* What the exercise asks *
Pictures are to be excluded. Please print only the lines from the one containing "Text of this" through the end of the data, exactly as they appear.

====== Extracted material ======

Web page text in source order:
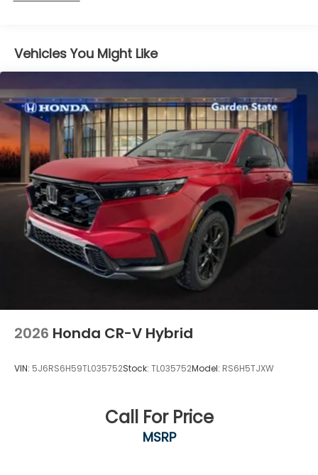
Vehicles You Might Like
2026 Honda CR-V Hybrid
VIN: 5J6RS6H59TL035752Stock: TL035752Model: RS6H5TJXW
Call For Price
MSRP
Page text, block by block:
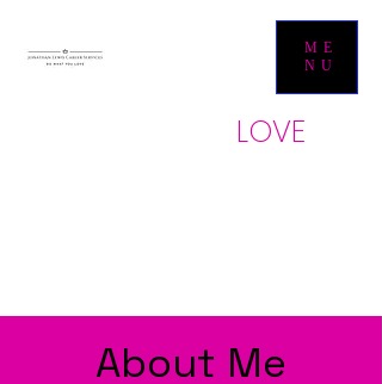
ME
NU
LOVE
About Me
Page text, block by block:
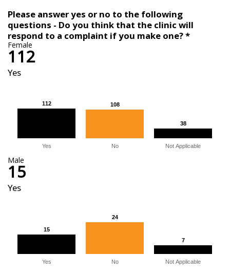
Please answer yes or no to the following
questions - Do you think that the clinic will
respond to a complaint if you make one? *
Female
112
Yes
112
112 108
108
38
38
Yes No Not Applicable
Male
15
Yes
15
15
24
24
7
7
Yes No Not Applicable
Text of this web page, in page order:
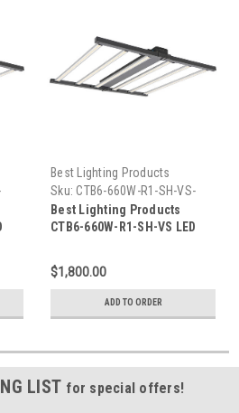
Best Lighting Products
Sku: CTB6-660W-R1-SH-VS-
BLP
Best Lighting Products
CTB6-660W-R1-SH-VS LED
Spectrum/Veg Spectrum,
Silver Housing, Veg
$1,800.00
ADD TO ORDER
LIST for special offers!
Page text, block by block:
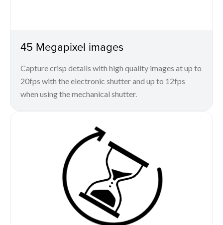
45 Megapixel images
Capture crisp details with high quality images at up to
20fps with the electronic shutter and up to 12fps
when using the mechanical shutter.

======

* Solution below *
Text of this web page, in page order:
Best Lighting Products
Sku: CTB6-660W-R1-SH-VS-
BLP
Best Lighting Products
CTB6-660W-R1-SH-VS LED
Spectrum/Veg Spectrum,
Silver Housing, Veg
$1,800.00
ADD TO ORDER
LIST for special offers!
Page text, block by block:
45 Megapixel images
Capture crisp details with high quality images at up to
20fps with the electronic shutter and up to 12fps
when using the mechanical shutter.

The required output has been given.